If I had to guess, I'd say it's an issue in the vc4_mock driver.  It's
crashing somewhere in Subtest: drm_vc4_test_pv_muxing.

regards,
dan carpenter

On Fri, Oct 13, 2023 at 11:44:32PM +0530, Naresh Kamboju wrote:
> Following kasan bug was noticed on arm64 bcm2711-rpi-4-b device running
> Linux next 6.6.0-rc5-next-20231011 with given config.
> 
> This was first noticed on 6.6.0-rc2-next-20230918.

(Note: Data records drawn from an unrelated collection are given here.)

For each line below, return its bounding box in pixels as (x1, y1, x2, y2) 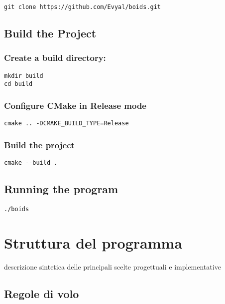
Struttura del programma (4, 232, 183, 253)
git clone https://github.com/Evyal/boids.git (4, 3, 161, 10)
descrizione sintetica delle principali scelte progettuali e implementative (4, 261, 221, 272)
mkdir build (4, 72, 43, 79)
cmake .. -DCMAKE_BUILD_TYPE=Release (4, 120, 129, 127)
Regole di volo (4, 286, 79, 301)
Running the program (4, 181, 118, 197)
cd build (4, 80, 33, 88)
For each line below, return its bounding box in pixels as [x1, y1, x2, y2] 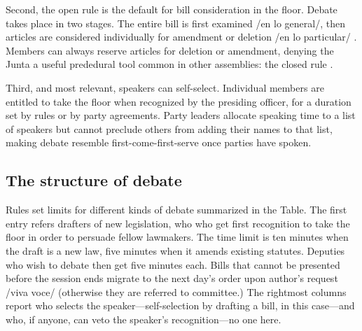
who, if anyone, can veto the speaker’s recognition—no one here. [6, 311, 281, 326]
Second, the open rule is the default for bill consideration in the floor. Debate [6, 2, 337, 16]
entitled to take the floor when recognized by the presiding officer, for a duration [6, 94, 351, 108]
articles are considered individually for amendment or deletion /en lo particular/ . [6, 29, 357, 44]
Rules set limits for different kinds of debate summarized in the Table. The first [6, 202, 347, 217]
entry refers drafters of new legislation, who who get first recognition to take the [6, 216, 350, 230]
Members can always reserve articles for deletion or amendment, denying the [6, 43, 334, 57]
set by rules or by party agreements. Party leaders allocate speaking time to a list [6, 108, 356, 122]
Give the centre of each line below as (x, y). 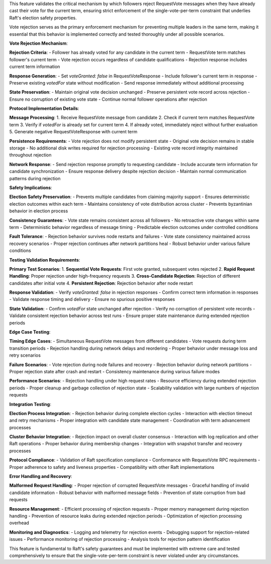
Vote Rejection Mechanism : (38, 43)
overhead (19, 523)
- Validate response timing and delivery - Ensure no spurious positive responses (92, 299)
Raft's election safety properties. (43, 18)
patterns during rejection (35, 178)
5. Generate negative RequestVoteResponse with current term (73, 132)
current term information (35, 67)
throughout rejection (31, 155)
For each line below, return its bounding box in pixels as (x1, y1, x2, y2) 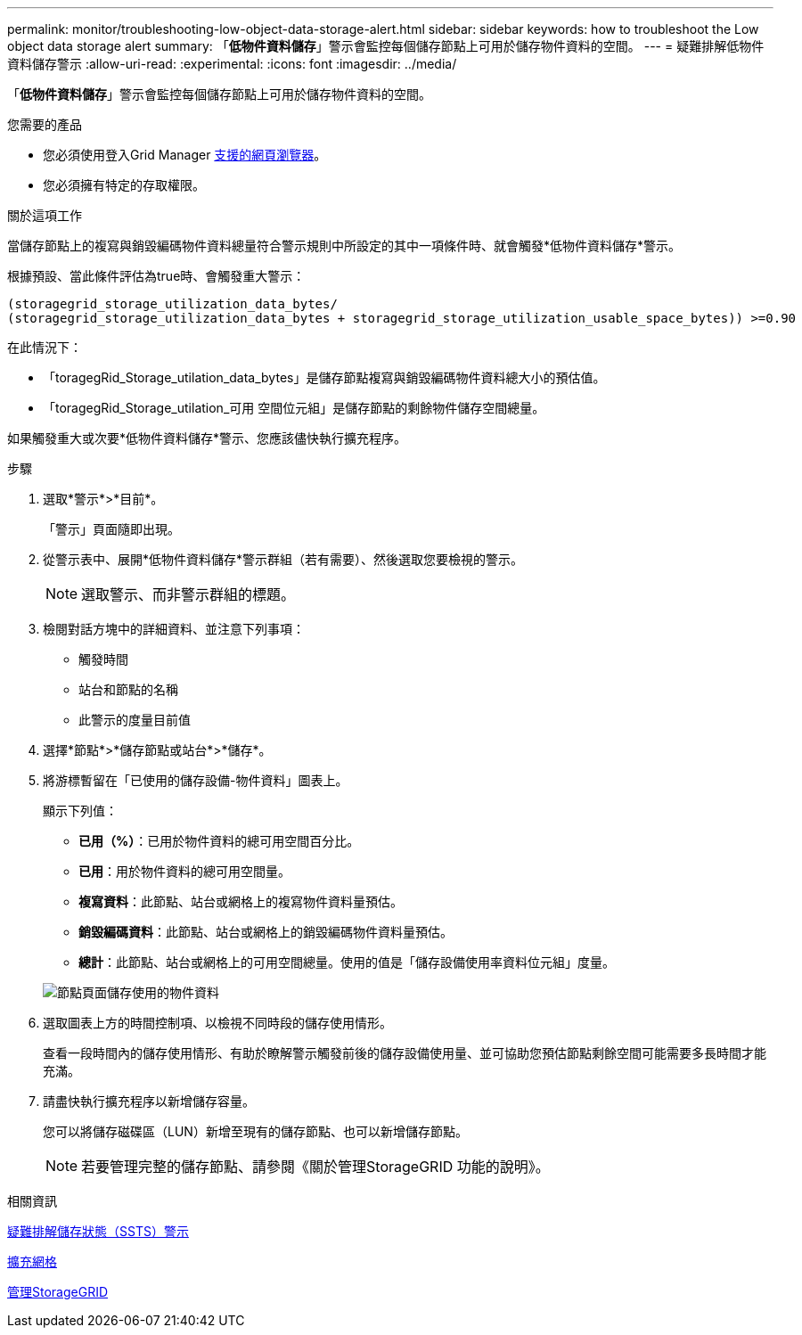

> This is an intermittent issue.
> Links to build and test logs provided.
> 
> Reported-by: Linux Kernel Functional Testing <lkft@linaro.org>
> 
> Boot log:
> -----
> 
> [  209.991842] Bluetooth: Core ver 2.22
> [  209.996014] NET: Registered PF_BLUETOOTH protocol family
> [  210.002564] Bluetooth: HCI device and connection manager initialized
> [  210.009204] Bluetooth: HCI socket layer initialized
> [  210.014443] Bluetooth: L2CAP socket layer initialized
> [  210.019906] Bluetooth: SCO socket layer initialized
> [  210.175889] KTAP version 1
> [  210.178771] 1..3
> [  210.184030]     KTAP version 1
> [  210.187234]     # Subtest: vc4-pv-muxing-combinations
> [  210.192491]     # module: vc4
> [  210.192572]     1..2
> [  210.197937]         KTAP version 1
> [  210.201544]         # Subtest: drm_vc4_test_pv_muxing
> [  210.218416] Bluetooth: HCI UART driver ver 2.3
> [  210.236869] [drm] Initialized vc4 0.0.0 20140616 for
> drm-kunit-mock-device on minor 1
> [  210.241063] Bluetooth: HCI UART protocol H4 registered
> [  210.320009] Bluetooth: HCI UART protocol LL registered
> [  210.464457] Bluetooth: HCI UART protocol Broadcom registered
> [  210.470871] hci_uart_bcm serial0-0: supply vbat not found, using
> dummy regulator
> [  210.472120] Bluetooth: HCI UART protocol QCA registered
> [  210.480123] hci_uart_bcm serial0-0: supply vddio not found, using
> dummy regulator
> [  210.490971] Bluetooth: HCI UART protocol Marvell registered
> 
> Debian GNU/Linux 12 runner-vwmj3eza-project-40964107-concurrent-0 ttyS0
> 
> runner-vwmj3eza-project-40964107-concurrent-0 login: [  2root
> 10.623188] cfg80211: Loading compiled-in X.509 certificates for
> regulatory database
> [  210.658616] ==================================================================
> [  210.666006] BUG: KASAN: slab-use-after-free in
> drm_connector_cleanup+0x30/0x488 drm
> [  210.675144] Read of size 8 at addr ffff000113a8e0a8 by task
> kunit_try_catch/1750
> [  210.682685]
> [  210.684219] CPU: 1 PID: 1750 Comm: kunit_try_catch Tainted: G    B
>           N 6.6.0-rc5-next-20231011 #1
> [  210.694056] Hardware name: Raspberry Pi 4 Model B (DT)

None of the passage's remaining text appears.